The input -
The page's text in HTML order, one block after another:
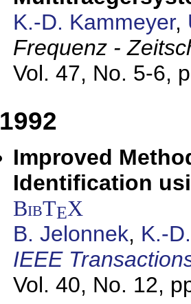
K.-D. Kammeyer,
Frequenz -
Vol. 47, No. 5-6,
1992
Improved
Identification
BibTEX
B. Jelonnek, K.-
IEEE
Vol. 40, No. 12,
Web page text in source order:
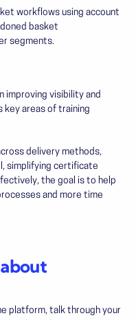
workflows using account
basket
segments.
improving visibility and
key areas of training
delivery methods,
simplifying certificate
the goal is to help
and more time
platform, talk through your
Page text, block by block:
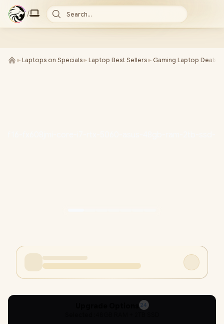
/ Search...
► Laptops on Specials► Laptop Best Sellers► Gaming Laptop Deals
24
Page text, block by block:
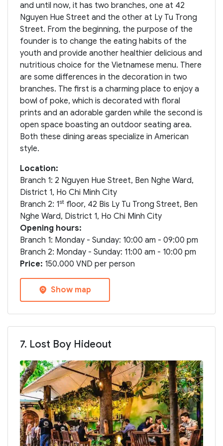
and until now, it has two branches, one at 42
Nguyen Hue Street and the other at Ly Tu Trong
Street. From the beginning, the purpose of the
founder is to change the eating habits of the
youth and provide another healthier delicious and
nutritious choice for the Vietnamese menu. There
are some differences in the decoration in two
branches. The first is a charming place to enjoy a
bowl of poke, which is decorated with floral
prints and an adorable garden while the second is
open space boasting an outdoor seating area.
Both these dining areas specialize in American
style.
Location:
Branch 1: 2 Nguyen Hue Street, Ben Nghe Ward,
District 1, Ho Chi Minh City
Branch 2: 1st floor, 42 Bis Ly Tu Trong Street, Ben
Nghe Ward, District 1, Ho Chi Minh City
Opening hours:
Branch 1: Monday - Sunday: 10:00 am - 09:00 pm
Branch 2: Monday - Sunday: 11:00 am - 10:00 pm
Price: 150.000 VND per person
Show map
7. Lost Boy Hideout
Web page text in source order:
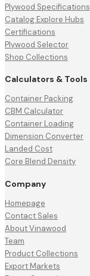
Plywood Specifications
Catalog Explore Hubs
Certifications
Plywood Selector
Shop Collections
Calculators & Tools
Container Packing
CBM Calculator
Container Loading
Dimension Converter
Landed Cost
Core Blend Density
Company
Homepage
Contact Sales
About Vinawood
Team
Product Collections
Export Markets
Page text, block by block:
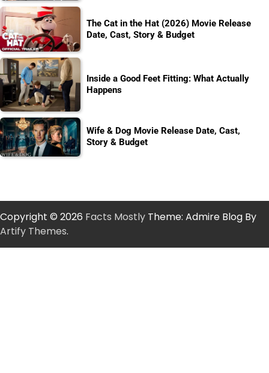
The Cat in the Hat (2026) Movie Release
Date, Cast, Story & Budget
Inside a Good Feet Fitting: What Actually
Happens
Wife & Dog Movie Release Date, Cast,
Story & Budget
Copyright © 2026 Facts Mostly Theme: Admire Blog By
Artify Themes.
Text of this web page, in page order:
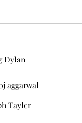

What the exercise asks -
Omit the pictures and reproduce the records above exactly.

Written solution -
The page's text in HTML order, one block after another:
K.-D. Kammeyer,
Frequenz -
Vol. 47, No. 5-6,
1992
Improved
Identification
BibTEX
B. Jelonnek, K.-
IEEE
Vol. 40, No. 12,
Web page text in source order:
workflows using account
basket
segments.
improving visibility and
key areas of training
delivery methods,
simplifying certificate
the goal is to help
and more time
platform, talk through your
Page text, block by block:
/ Search...
► Laptops on Specials► Laptop Best Sellers► Gaming Laptop Deals
24
Page text, block by block:
and until now, it has two branches, one at 42
Nguyen Hue Street and the other at Ly Tu Trong
Street. From the beginning, the purpose of the
founder is to change the eating habits of the
youth and provide another healthier delicious and
nutritious choice for the Vietnamese menu. There
are some differences in the decoration in two
branches. The first is a charming place to enjoy a
bowl of poke, which is decorated with floral
prints and an adorable garden while the second is
open space boasting an outdoor seating area.
Both these dining areas specialize in American
style.
Location:
Branch 1: 2 Nguyen Hue Street, Ben Nghe Ward,
District 1, Ho Chi Minh City
Branch 2: 1st floor, 42 Bis Ly Tu Trong Street, Ben
Nghe Ward, District 1, Ho Chi Minh City
Opening hours:
Branch 1: Monday - Sunday: 10:00 am - 09:00 pm
Branch 2: Monday - Sunday: 11:00 am - 10:00 pm
Price: 150.000 VND per person
Show map
7. Lost Boy Hideout
Web page text in source order:
Plywood Specifications
Catalog Explore Hubs
Certifications
Plywood Selector
Shop Collections
Calculators & Tools
Container Packing
CBM Calculator
Container Loading
Dimension Converter
Landed Cost
Core Blend Density
Company
Homepage
Contact Sales
About Vinawood
Team
Product Collections
Export Markets
Page text, block by block:
The Cat in the Hat (2026) Movie Release
Date, Cast, Story & Budget
Inside a Good Feet Fitting: What Actually
Happens
Wife & Dog Movie Release Date, Cast,
Story & Budget
Copyright © 2026 Facts Mostly Theme: Admire Blog By
Artify Themes.
Text of this web page, in page order:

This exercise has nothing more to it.